Outro que poderia ter sido substituído era Leandro Melo. Vencer o jogo não é só mexer no ataque. Cansado, sem render bem e com um cartão amarelo, a não saída de Leandro Melo para a entrada de Gustavo, por exemplo, só pode ser creditada a duas coisas: Gustavo não agrada e as críticas (injustas a meu ver) pela saída de Leandro no jogo anterior (o América não perdeu por não ter Leandro Melo em campo. Afinal teve o jogo todo e parecia não ter...).

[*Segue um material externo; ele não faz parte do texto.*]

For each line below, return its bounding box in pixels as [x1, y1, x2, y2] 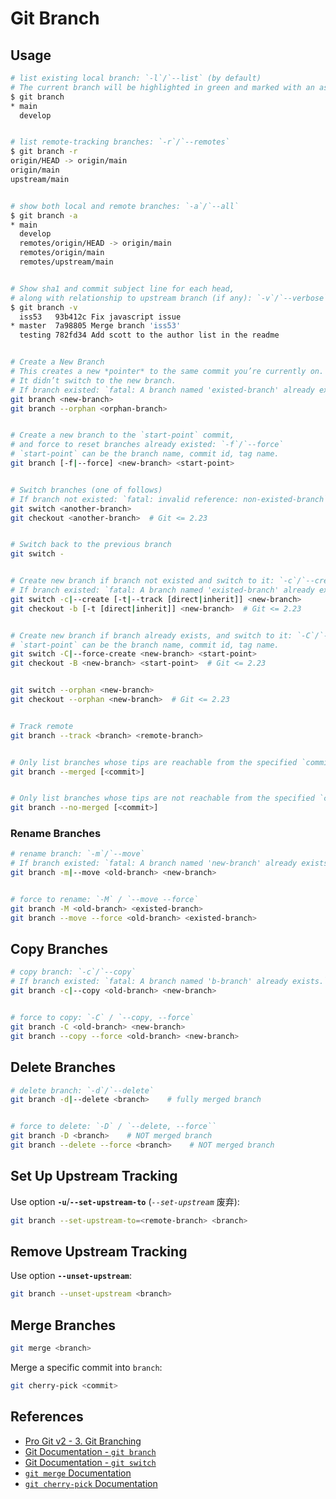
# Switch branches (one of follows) [10, 485, 163, 495]
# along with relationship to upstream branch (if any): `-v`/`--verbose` [10, 293, 329, 303]
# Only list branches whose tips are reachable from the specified [10, 757, 298, 767]
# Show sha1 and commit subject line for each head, [10, 283, 235, 294]
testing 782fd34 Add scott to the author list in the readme [19, 330, 280, 341]
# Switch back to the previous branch [10, 540, 172, 550]
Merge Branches [10, 1317, 116, 1334]
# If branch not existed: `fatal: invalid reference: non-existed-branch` [10, 494, 329, 504]
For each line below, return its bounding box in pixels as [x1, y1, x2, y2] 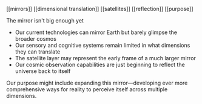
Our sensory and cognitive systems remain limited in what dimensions [15, 42, 190, 49]
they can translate [15, 48, 61, 55]
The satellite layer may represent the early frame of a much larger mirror [15, 55, 196, 61]
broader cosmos [15, 35, 56, 42]
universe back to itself [15, 68, 71, 75]
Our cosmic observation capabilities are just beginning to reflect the [15, 61, 185, 68]
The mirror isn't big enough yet [6, 17, 84, 24]
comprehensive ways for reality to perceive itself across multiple [6, 86, 168, 93]
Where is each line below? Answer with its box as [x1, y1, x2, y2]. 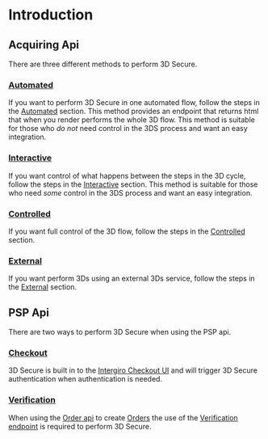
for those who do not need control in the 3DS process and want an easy [8, 124, 248, 133]
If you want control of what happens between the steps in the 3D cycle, [8, 171, 246, 180]
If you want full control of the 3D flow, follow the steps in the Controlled [8, 226, 245, 236]
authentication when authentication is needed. [8, 374, 163, 384]
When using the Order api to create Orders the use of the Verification [8, 412, 238, 422]
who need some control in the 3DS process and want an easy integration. [8, 188, 253, 197]
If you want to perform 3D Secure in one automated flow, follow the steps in [8, 98, 260, 108]
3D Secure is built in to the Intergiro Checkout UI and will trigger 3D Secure [8, 365, 258, 375]
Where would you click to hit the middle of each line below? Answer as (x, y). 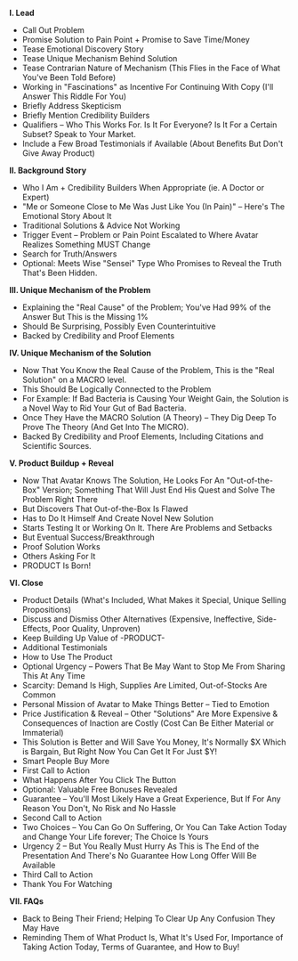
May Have (40, 928)
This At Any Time (54, 676)
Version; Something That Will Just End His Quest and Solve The (159, 490)
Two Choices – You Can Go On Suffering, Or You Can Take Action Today (154, 827)
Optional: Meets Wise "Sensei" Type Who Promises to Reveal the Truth (152, 263)
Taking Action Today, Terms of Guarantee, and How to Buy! (131, 947)
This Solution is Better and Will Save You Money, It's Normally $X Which (154, 742)
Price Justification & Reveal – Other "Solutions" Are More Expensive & (150, 713)
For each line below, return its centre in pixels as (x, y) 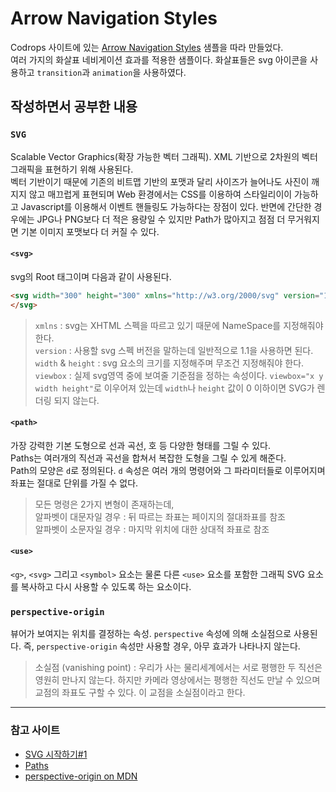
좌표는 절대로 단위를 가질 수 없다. (74, 483)
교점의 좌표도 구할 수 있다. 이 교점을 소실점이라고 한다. (140, 693)
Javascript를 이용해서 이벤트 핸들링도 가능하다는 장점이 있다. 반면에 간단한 (166, 206)
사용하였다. (165, 72)
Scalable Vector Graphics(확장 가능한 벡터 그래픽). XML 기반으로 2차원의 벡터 (164, 156)
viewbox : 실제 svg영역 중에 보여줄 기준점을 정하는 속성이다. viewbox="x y (179, 375)
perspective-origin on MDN (81, 776)
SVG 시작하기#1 (56, 754)
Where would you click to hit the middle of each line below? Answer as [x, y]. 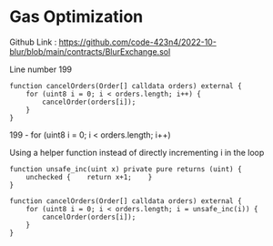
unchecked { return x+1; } [89, 177]
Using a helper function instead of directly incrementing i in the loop [137, 152]
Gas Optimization [76, 17]
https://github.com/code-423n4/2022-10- [137, 42]
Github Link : [33, 42]
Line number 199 [41, 69]
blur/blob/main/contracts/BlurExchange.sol [90, 51]
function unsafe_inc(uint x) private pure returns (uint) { [126, 169]
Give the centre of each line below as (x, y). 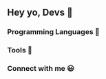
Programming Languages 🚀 (53, 32)
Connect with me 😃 (41, 69)
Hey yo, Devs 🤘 (40, 13)
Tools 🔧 (20, 50)
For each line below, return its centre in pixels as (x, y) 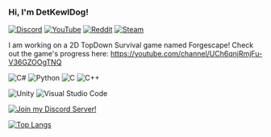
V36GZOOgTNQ (35, 62)
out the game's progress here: (58, 54)
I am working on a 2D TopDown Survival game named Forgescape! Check (131, 45)
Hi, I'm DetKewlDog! (48, 12)
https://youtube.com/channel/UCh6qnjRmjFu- (186, 54)
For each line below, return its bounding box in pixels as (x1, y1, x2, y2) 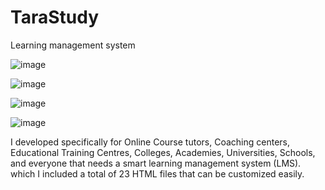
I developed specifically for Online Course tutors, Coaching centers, (10, 136, 290, 148)
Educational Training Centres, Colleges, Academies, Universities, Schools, (10, 146, 316, 158)
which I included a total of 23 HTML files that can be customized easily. (10, 167, 305, 180)
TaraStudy (10, 6, 99, 29)
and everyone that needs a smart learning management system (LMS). (10, 157, 302, 169)
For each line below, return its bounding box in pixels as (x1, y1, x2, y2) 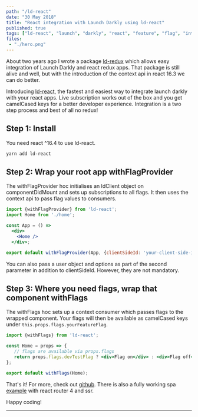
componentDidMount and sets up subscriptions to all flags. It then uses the (6, 189, 189, 196)
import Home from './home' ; (6, 212, 75, 218)
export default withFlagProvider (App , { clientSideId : (6, 250, 141, 256)
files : (6, 36, 22, 42)
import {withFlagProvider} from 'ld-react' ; (6, 207, 117, 213)
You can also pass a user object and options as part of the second (6, 260, 167, 267)
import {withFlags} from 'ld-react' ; (6, 332, 99, 339)
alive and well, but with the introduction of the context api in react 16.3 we (6, 70, 185, 77)
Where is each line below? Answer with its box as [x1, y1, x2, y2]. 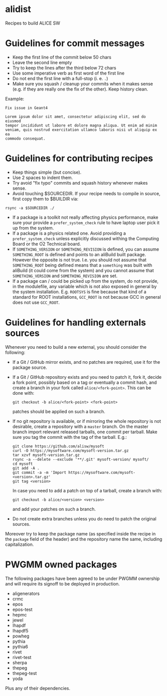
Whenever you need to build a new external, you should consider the [5, 344, 147, 350]
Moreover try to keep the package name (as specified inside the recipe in [5, 530, 156, 536]
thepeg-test [12, 670, 37, 676]
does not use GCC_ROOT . [12, 299, 60, 305]
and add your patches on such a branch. [12, 506, 96, 512]
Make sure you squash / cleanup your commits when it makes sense [12, 81, 154, 87]
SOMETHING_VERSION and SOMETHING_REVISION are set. [12, 273, 118, 279]
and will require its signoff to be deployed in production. [5, 580, 120, 586]
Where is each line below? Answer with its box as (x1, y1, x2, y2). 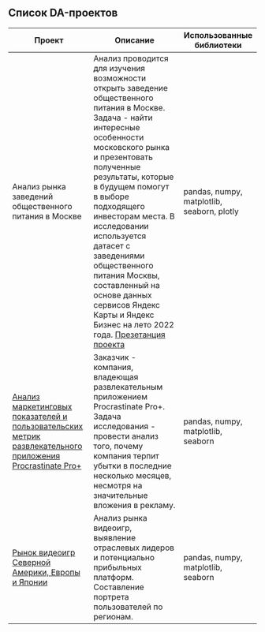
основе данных (93, 290, 152, 301)
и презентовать (93, 151, 154, 163)
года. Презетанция (93, 329, 166, 340)
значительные (93, 489, 148, 500)
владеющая (93, 371, 139, 382)
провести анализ (93, 430, 159, 441)
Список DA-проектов (8, 6, 118, 20)
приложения (12, 450, 61, 461)
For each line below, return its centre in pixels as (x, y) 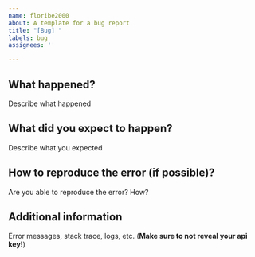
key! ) (17, 244)
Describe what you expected (55, 147)
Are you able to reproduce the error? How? (78, 192)
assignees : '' (32, 45)
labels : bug (28, 38)
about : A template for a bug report (69, 23)
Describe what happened (50, 103)
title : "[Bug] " (35, 30)
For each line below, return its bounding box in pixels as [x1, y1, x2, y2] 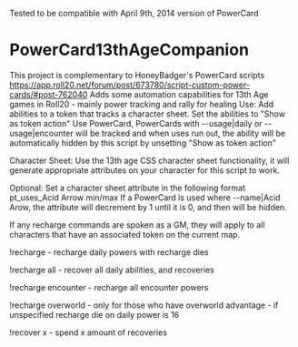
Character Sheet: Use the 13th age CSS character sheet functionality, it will [9, 155, 290, 166]
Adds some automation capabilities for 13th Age [89, 88, 269, 99]
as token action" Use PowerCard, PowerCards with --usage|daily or [9, 117, 263, 128]
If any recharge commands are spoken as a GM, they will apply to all [9, 219, 265, 230]
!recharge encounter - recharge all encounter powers [9, 281, 209, 292]
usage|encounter [9, 128, 74, 138]
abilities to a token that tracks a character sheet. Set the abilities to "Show [9, 108, 286, 119]
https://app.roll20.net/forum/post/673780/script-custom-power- [9, 79, 251, 90]
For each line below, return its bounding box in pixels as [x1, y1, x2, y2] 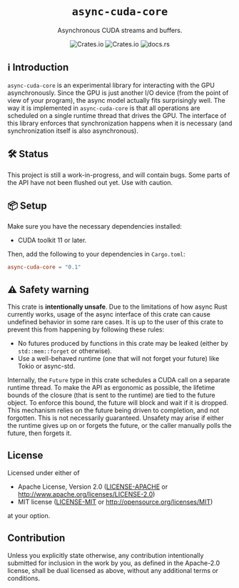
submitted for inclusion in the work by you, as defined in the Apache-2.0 [7, 559, 220, 567]
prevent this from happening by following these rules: [7, 325, 165, 334]
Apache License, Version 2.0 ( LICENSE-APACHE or [17, 482, 168, 491]
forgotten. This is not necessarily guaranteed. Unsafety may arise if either [7, 414, 225, 422]
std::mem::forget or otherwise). [17, 347, 113, 355]
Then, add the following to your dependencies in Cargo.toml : [7, 250, 185, 259]
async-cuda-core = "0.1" [7, 264, 81, 271]
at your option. [7, 511, 51, 519]
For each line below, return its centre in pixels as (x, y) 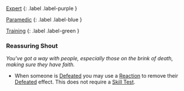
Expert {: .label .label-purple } (42, 8)
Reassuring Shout (32, 46)
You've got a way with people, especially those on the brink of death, (90, 59)
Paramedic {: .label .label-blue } (44, 19)
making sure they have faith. (40, 65)
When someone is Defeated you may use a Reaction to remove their (96, 76)
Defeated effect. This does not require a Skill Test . (75, 82)
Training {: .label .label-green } (43, 31)
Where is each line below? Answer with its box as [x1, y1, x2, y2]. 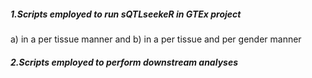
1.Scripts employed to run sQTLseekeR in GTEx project [10, 8, 242, 20]
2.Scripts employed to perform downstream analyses [10, 56, 238, 68]
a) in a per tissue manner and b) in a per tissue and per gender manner [10, 33, 302, 45]
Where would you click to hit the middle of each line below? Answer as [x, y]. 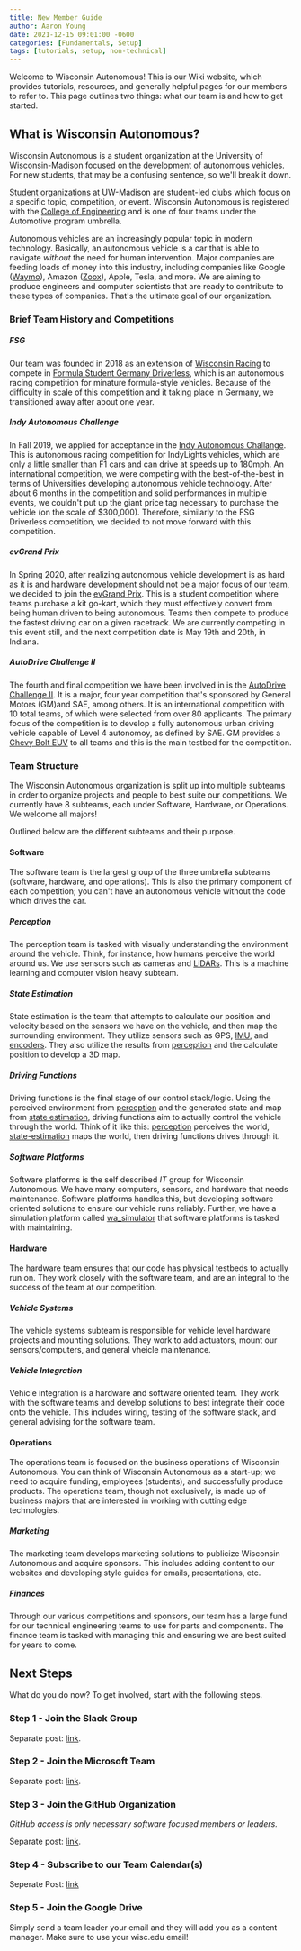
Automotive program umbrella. [66, 221]
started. [24, 105]
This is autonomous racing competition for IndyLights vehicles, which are [145, 454]
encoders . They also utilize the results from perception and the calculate [144, 1045]
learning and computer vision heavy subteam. [94, 973]
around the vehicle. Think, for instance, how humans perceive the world [142, 954]
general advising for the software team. [82, 1422]
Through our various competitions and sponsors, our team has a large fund [148, 1616]
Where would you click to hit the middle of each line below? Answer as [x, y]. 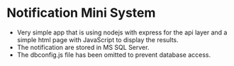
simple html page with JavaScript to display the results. [97, 39]
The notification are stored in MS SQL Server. [83, 47]
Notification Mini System [81, 13]
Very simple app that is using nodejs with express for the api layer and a [122, 32]
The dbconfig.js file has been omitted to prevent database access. [113, 55]
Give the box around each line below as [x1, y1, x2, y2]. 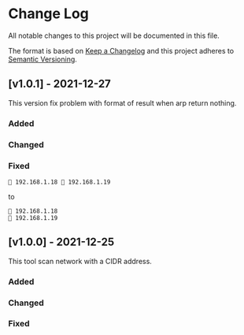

Mas eu preciso deixar algo muito claro aqui: apontar defeitos é vontade de vê-los corrigidos. E corrigir defeitos não é mandar um treinador embora para recomeçar do zero com outro. Estamos em início de temporada. Waguinho é um bom treinador, entendeu o baque do clássico, optou por mostrar que seu time também sabe jogar de outra forma quando for necessário e impediu um novo choque emocional. Se no clássico a torcida entendeu que a derrota foi injusta e aplaudiu o time no fim, ontem preferiu não entender as grandes defesas de Samuel e vaiou o time por ter se conformado "cedo" com o 0x0. Não era para tanto. Os outros jogos da 1.ª rodada da Copa do Nordeste mostram bem isso. Entretanto, a torcida do América é assim mesmo e quem vier para cá precisa aprender a lidar com esse caldeirão. Sorte de Waguinho que o América tem logo duas oportunidades nesta semana para desfazer esse desgosto da torcida: contra o Potiguar na quarta e um novo clássico, agora pela Copa do Nordeste e com mando de campo do adversário, no domingo que vem.
Se já mostrou que sabe ir de 8 a 80, certamente achando o equilíbrio as coisas se ajustam para a temporada que todos almejam. Trabalho, paciência e convicção são fundamentais para quem sabe aonde quer chegar. Roma não foi feita num dia. E facilidade para o América é coisa que nunca vi. Um passo de cada vez.